(Given records begins)
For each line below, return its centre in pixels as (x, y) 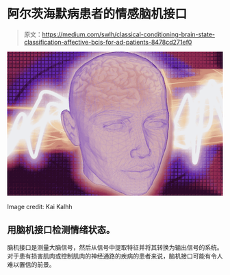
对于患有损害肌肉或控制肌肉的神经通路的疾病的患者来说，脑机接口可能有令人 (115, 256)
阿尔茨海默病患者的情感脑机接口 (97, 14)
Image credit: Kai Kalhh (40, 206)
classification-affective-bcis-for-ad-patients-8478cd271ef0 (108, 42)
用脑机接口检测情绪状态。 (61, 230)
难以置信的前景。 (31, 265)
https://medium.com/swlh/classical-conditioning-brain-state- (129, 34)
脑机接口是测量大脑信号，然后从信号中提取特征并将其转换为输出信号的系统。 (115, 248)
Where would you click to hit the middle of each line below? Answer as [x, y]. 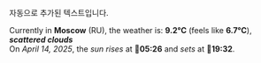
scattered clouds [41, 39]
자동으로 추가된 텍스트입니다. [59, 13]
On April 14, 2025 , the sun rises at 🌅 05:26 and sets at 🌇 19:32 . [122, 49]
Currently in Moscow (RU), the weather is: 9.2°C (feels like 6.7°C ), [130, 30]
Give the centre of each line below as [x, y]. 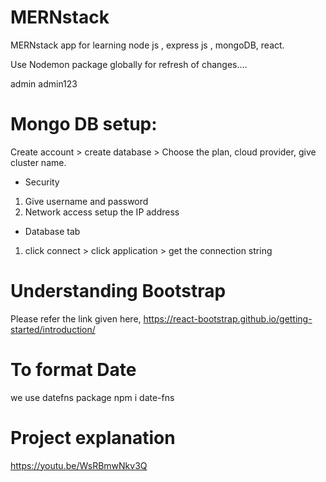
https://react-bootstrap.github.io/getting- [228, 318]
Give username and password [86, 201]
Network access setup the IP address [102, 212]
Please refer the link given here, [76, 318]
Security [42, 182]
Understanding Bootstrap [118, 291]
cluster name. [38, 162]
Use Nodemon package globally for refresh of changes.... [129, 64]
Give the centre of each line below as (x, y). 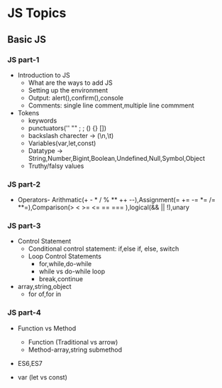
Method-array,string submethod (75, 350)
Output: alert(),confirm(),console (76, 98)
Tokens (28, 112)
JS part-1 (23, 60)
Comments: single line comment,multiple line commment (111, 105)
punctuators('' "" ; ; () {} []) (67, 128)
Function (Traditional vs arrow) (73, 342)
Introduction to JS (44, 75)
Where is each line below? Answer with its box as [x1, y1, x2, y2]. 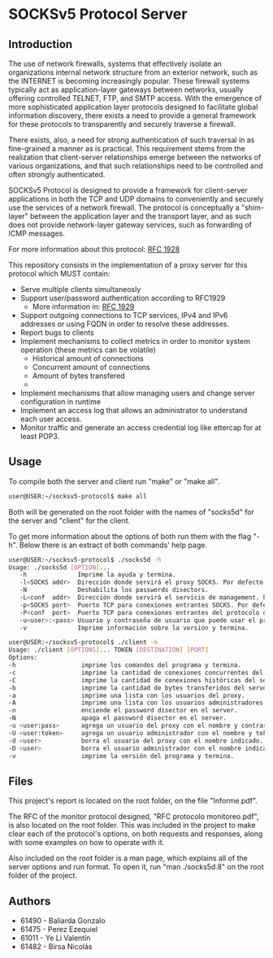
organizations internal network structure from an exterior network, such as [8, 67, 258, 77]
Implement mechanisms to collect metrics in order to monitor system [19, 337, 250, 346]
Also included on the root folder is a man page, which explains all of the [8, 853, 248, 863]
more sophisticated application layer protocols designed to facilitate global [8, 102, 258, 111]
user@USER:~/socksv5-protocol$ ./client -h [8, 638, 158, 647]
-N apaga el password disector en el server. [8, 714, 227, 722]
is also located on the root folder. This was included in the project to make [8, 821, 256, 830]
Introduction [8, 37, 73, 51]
(Given records ends)
(Given records begins)
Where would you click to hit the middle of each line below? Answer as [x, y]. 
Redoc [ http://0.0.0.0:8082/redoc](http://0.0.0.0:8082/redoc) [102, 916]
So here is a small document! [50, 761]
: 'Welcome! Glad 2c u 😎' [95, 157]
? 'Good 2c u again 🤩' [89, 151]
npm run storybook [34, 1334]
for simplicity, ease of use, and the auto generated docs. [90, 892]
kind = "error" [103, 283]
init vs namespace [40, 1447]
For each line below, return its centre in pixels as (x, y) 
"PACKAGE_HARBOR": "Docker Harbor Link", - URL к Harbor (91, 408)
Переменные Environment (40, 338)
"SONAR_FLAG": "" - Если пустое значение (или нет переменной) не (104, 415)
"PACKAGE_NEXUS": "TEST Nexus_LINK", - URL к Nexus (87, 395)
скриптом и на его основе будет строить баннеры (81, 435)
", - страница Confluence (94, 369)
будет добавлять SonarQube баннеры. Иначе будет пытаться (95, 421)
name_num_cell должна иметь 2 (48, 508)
(Given records ends)
#### Instructions for the task
Please output the lines above beginning at the line with "Currently in Moscow" and ending after the line with "Network access setup", precisely as written and with no pictures.

#### Answer area
Currently in Moscow (RU), the weather is: 9.2°C (feels like 6.7°C ), [130, 30]
Give the centre of each line below as [x, y]. 
https://react-bootstrap.github.io/getting- [228, 318]
Give username and password [86, 201]
Network access setup the IP address [102, 212]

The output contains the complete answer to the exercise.